Excepciones procesales

Son las cuestiones concretas que el demandado plantea frente a la pretensión del actor, con el objeto de oponerse a la continuación del proceso, alegando que no se han satisfecho los presupuestos procesales (excepciones procesales), o con el fin de oponerse al conocimiento, por parte del juez, de la fundamentación de la pretensión de la parte actora, aduciendo la existencia de hechos extintivos, modificativos o impeditivos de la relación jurídica invocada por el demandante (excepciones materiales)..

Proceso civil

¿Qué diferencia entre las excepciones procesales y materiales?

Actualmente se pueden destacar dos significados de la excepción:

  • 1. Sentido abstracto. Es el poder que tiene el demandado para oponer, frente a la pretensión del actor, aquellas cuestiones que afecten la validez de la relación procesal e impidan un pronunciamiento de fondo sobre dicha pretensión (cuestiones procesales), o aquellas cuestiones que, por contradecir el fundamento de la pretensión, procuran un pronunciamiento de fondo absoluto (cuestiones materiales).
  • 2. Sentido concreto. Son las cuestiones concretas que el demandado plantea frente a la pretensión del actor, con el objeto de oponerse a la continuación del proceso, alegando que no se han satisfecho los presupuestos procesales (excepciones procesales), o con el fin de oponerse al conocimiento, por parte del juez, de la fundamentación de la pretensión de la parte actora, aduciendo la existencia de hechos extintivos, modificativos o impeditivos de la relación jurídica invocada por el demandante (excepciones materiales). Es decir, dentro este sentido concreto de las excepciones, las procesales objetan la válida integración de la relación procesal e impiden un pronunciamiento de fondo sobre la pretensión del actor, mientras que las sustanciales o materiales contradicen al fundamentación misma de dicha pretensión y procuran una sentencia desestimatoria.

De estos dos sentidos de la expresión "excepción" se puede entender la existencia de dos tipos de excepciones diferenciadas que se plantean en el seno del proceso, esto es, las procesales y las materiales, dándose en la práctica una cierta confusión de ambos tipos de excepciones que hace preciso su delimitación, dado que su tratamiento procesal y los efectos de su estimación son totalmente diferentes, como corresponde a excepciones que afectan a la forma (procesales) o al fondo (materiales).

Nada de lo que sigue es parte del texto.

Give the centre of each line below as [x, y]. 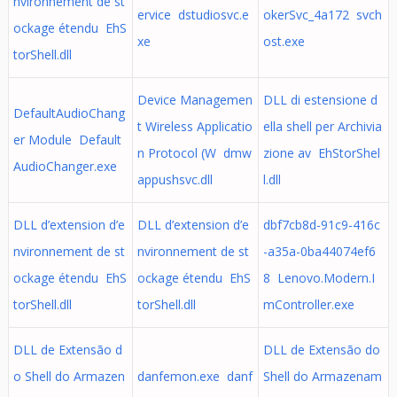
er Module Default [67, 140]
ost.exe [284, 41]
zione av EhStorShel [321, 153]
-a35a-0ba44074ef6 [319, 251]
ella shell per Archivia [322, 126]
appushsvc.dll [175, 179]
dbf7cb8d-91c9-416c [321, 225]
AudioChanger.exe [65, 166]
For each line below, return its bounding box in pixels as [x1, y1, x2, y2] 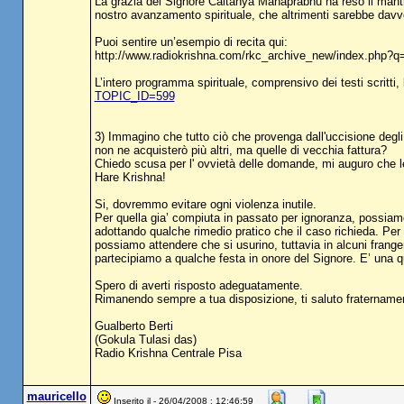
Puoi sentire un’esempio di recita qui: [94, 35, 288, 49]
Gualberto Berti [94, 319, 173, 333]
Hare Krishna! [94, 170, 166, 184]
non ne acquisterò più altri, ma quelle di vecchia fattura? [94, 143, 387, 157]
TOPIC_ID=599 [94, 89, 175, 103]
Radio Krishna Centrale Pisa [94, 346, 242, 360]
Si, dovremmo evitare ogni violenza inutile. [94, 197, 317, 211]
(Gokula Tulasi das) [94, 333, 197, 346]
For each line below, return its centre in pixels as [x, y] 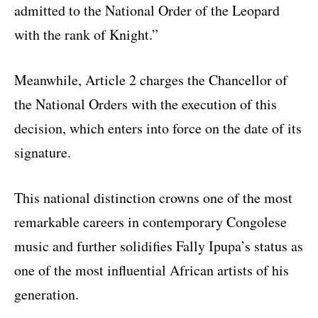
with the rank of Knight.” [86, 34]
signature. [43, 152]
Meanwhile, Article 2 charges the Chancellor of [151, 79]
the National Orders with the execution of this [146, 104]
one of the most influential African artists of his [152, 270]
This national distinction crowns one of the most [153, 197]
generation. [46, 294]
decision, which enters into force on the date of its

Tal confusión no se da en el texto legal, dado que la Ley de Enjuiciamiento Civil diferencia claramente en la contestación de la demanda entre las denominadas excepciones materiales a las que se refiere el 405.1, y las excepciones procesales y demás alegaciones que pongan de relieve cuanto obste a la válida prosecución y término del proceso mediante sentencia de fondo, tal como literalmente se señala en el artículo 405.3 de la Ley de Enjuiciamiento Civil, de manera que este conjunto de motivos que impiden una sentencia sobre el fondo pasan a denominarse con carácter general en el texto procesal como "cuestiones procesales" (artículos 417 ó 443 de la Ley de Enjuiciamiento Civil).

El problema de identificación no surge lógicamente con los motivos de oposición sustantivos que directamente afectan al fondo del asunto (incumplimiento del contrato, pago, vicios de consentimiento, etc.) sobre las que no existe duda alguna de su carácter material, sino sobre algunas excepciones, como por ejemplo la prescripción o la falta de legitimación activa "ad causam", que se confunden con excepciones de naturaleza procesal, cuando en modo alguno pueden ser consideradas como tales dado que afectan al fondo del asunto y generan una sentencia con efectos de cosa juzgada.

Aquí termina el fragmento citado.